An Economics of Holiness

From James K. A. Smith’s introduction to Daniel Bell’s new book, The Economy of Desire.  It looks brilliant and I’m eager to jump in!

This world is “postmodern” not because it signals some romantic escape from the modern or some jarring break with modernity but because it is one completely saturated and dominated by the forces of modernity.  Postmodernity isn’t a world where modernity has failed; it is the world where modernity is all in all.  Or as Daniel Bell puts it below, it’s the world where “we’re all capitalists now.”
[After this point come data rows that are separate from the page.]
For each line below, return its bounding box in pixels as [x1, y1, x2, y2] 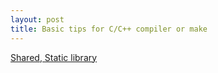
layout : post [10, 14, 65, 25]
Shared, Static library [10, 51, 98, 63]
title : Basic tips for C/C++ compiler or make [10, 24, 208, 34]

Most Christian thinking about discipleship and spiritual formation has failed to appreciate this reality.  Indeed, much of contemporary North American Christianity not only blithely rolls along with these realities; in many ways, it also encourages and contributes to it with a vast cottage industry of Christianized consumption.  By locating the challenges for Christian discipleship in arcane cults or sexual temptation or the “secularizing” forces of Supreme Court, evangelicalism tends to miss the fact that the great tempter of our age is Walmart.  The tempter does not roam about as a horrifying monster, but as an angel of light who spends most of his time at the mall.

. . . at the core of Bell’s analysis and argument is a concept that should revolutionize how you think about discipleship and spiritual formation: desire.  Bell helps us to appreciate that there is an economics of desire—that our desire is primed and pointed by “technologies” that habituate us toward certain ends.  The question isn’t whether we’ll be subject to an “economy,” but which.

Many Christians have failed to see what’s at stake in contemporary “postmodern” life—dominated as it is by a globalized market and the rhythms of consumption—because we still tend to think that Christian faith is an “intellectual” matter: a matter of what propositions we believe, what doctrines we subscribe to, what Book we adhere to.  And conversely, we tend to think of economics as a “neutral” matter of distribution and exchange.  Because of these biases, we can too easily miss the fact that Christian faith is at root a matter of what we love—what (and Whom) we desire.  If we forget that, or overlook that, we’ll also overlook all the ways that the rituals of “late capitalism” shape and form and aim our desire to worship rival gods.

[T]he practices of Christian discipleship and the rituals of Christian worship [are] the lineaments of an alternative economy—a “kingdom come” economics that orders the world otherwise, bearing witness to the strange, upside-down economy of a crucified-now-risen King.

He invites us to nothing less than a holy economy.